May 1, 2020
On April 30, 2020, the California Supreme Court issued a long-awaited opinion in Nationwide Biweekly Administration Inc. v. Superior Court, No. S250057, ___ Cal.5th ___ regarding whether civil actions brought by governmental entities on behalf of the People, seeking statutory penalties under the Unfair Competition Law, Business and Professions Code §§ 17200 et seq. (“UCL”), and False Advertising Law (“FAL”), Business and Professions Code §§ 17500 et seq., must be tried to a jury. A unanimous Court held that there is no right to a jury trial for causes of action brought under the UCL, regardless of the relief sought. A majority of the Court held the same as to the FAL.
The discussion below provides a brief overview of the UCL and FAL, analyzes the California Supreme Court’s decision in Nationwide Biweekly, and identifies some of the unresolved questions left open by Nationwide Biweekly.
I. Overview of the UCL and FAL
The UCL permits both private parties and public prosecutors to bring suits to combat “unfair competition,” which is defined broadly to include “any unlawful, unfair or fraudulent business act or practice.” (Bus. & Prof. Code, § 17200.) While the potential application of the statute is exceedingly broad, it provides few—yet powerful—remedies. Private plaintiffs may obtain an injunction and restitution of money or property acquired by means of unfair competition. (Id., § 17203.) Public prosecutors may obtain these remedies as well as civil penalties up to $2,500 per violation, plus up to an additional $2,500 for each violation against an elderly or disabled person. (Id., §§ 17203, 17206.1.)

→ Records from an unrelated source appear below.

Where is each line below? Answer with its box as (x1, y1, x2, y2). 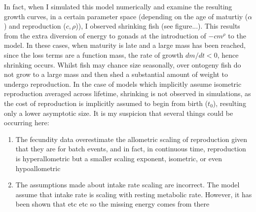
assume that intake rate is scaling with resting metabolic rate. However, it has (15, 189, 252, 199)
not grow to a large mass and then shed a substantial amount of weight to (4, 69, 228, 79)
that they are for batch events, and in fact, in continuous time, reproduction (15, 143, 246, 154)
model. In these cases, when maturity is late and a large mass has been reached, (4, 40, 246, 50)
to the (228, 30, 246, 40)
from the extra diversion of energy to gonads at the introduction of (4, 30, 206, 40)
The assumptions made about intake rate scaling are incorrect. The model (15, 179, 240, 190)
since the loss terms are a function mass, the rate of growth (4, 49, 183, 60)
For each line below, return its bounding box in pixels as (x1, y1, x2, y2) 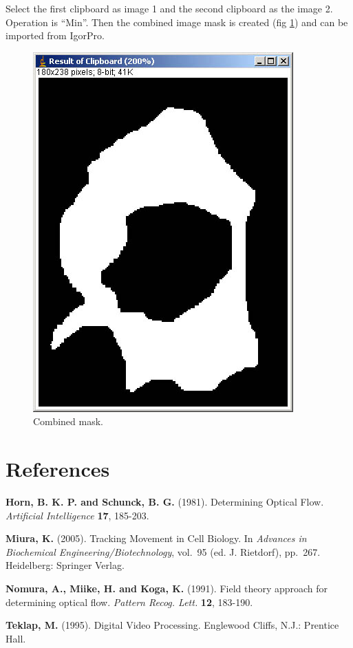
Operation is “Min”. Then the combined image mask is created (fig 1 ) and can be (6, 14, 348, 29)
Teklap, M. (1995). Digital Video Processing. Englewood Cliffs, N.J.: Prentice (6, 618, 339, 632)
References (6, 455, 110, 483)
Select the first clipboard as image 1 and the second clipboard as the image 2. (6, 1, 333, 15)
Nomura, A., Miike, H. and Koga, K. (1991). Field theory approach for (6, 581, 328, 596)
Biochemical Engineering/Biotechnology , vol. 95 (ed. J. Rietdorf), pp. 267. (6, 544, 321, 559)
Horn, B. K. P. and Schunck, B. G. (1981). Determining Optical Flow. (6, 495, 324, 509)
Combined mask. (33, 414, 103, 429)
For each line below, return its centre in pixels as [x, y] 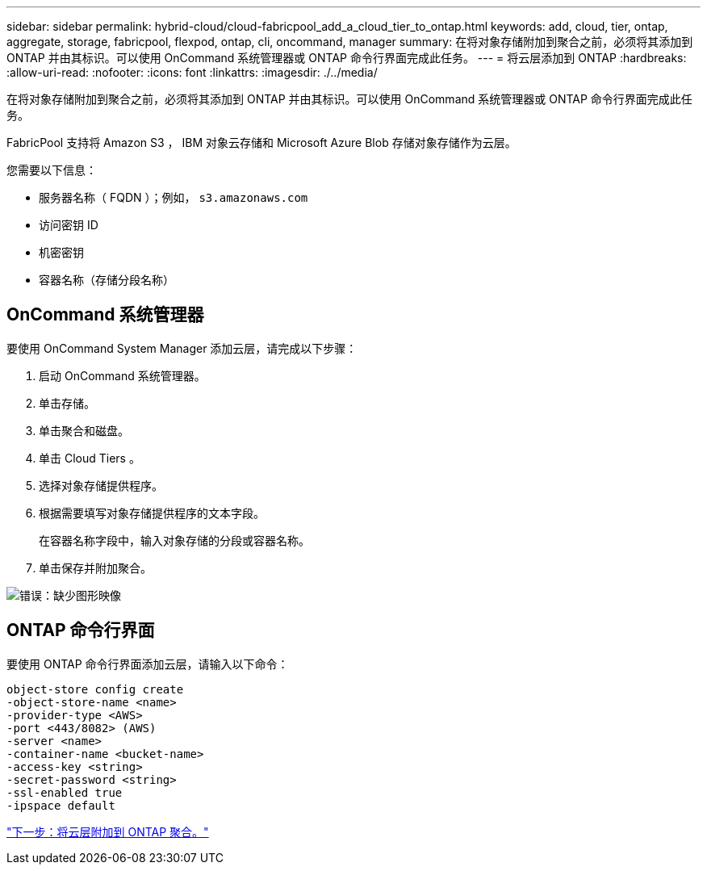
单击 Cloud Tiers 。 [90, 458]
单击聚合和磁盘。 [84, 430]
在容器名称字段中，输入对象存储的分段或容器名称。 [174, 540]
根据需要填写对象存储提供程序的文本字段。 [152, 513]
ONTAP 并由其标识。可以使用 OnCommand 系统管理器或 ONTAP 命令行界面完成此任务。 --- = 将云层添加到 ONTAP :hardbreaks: [347, 58]
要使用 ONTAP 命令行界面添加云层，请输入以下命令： [148, 664]
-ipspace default [61, 805]
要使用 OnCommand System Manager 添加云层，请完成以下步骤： [182, 348]
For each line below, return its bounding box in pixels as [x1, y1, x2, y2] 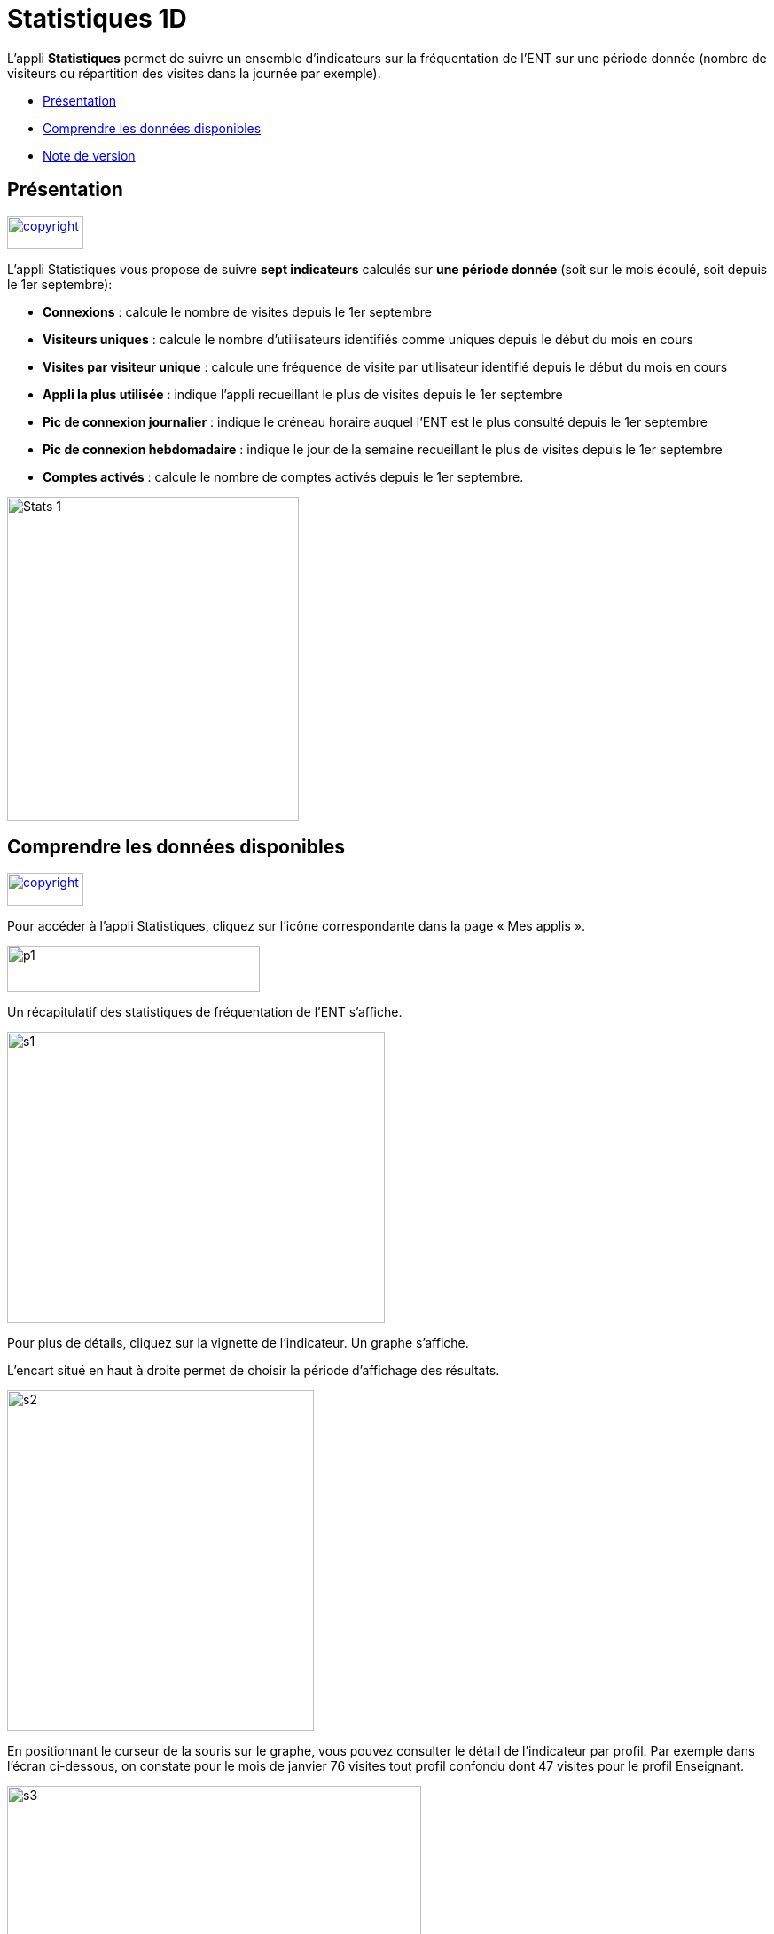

The FAL protects consumers from “false or deceptive advertising.” (People v. Super. Ct. (Olson) (1979) 96 Cal.App.3d 181, 190; Bus. & Prof. Code, § 17500.) Like the UCL, the FAL can be used by either private plaintiffs or public prosecutors, and authorizes injunctive relief, restitution, and (for public prosecutors) civil penalties. (Bus. & Prof. Code, §§ 17535, 17536.)
As these remedies are equitable in nature, they are awarded by the court. (See id., § 17203 [court may order injunctive relief or restitution]; id., § 17206, subd. (b) [“The court shall impose a civil penalty for each violation of this chapter.”]; id., § 17536.) Accordingly, courts have regularly stricken jury demands in UCL cases and required parties to try their case to the court. (See Real Party in Interest’s Opening Brief on the Merits (Dec. 18, 2018) Nationwide Biweekly Administration, Inc. v. Super. Ct., No. S250047, 2018 WL 7108369, at pp. 45-46 [compiling cases denying jury trial right in UCL actions].)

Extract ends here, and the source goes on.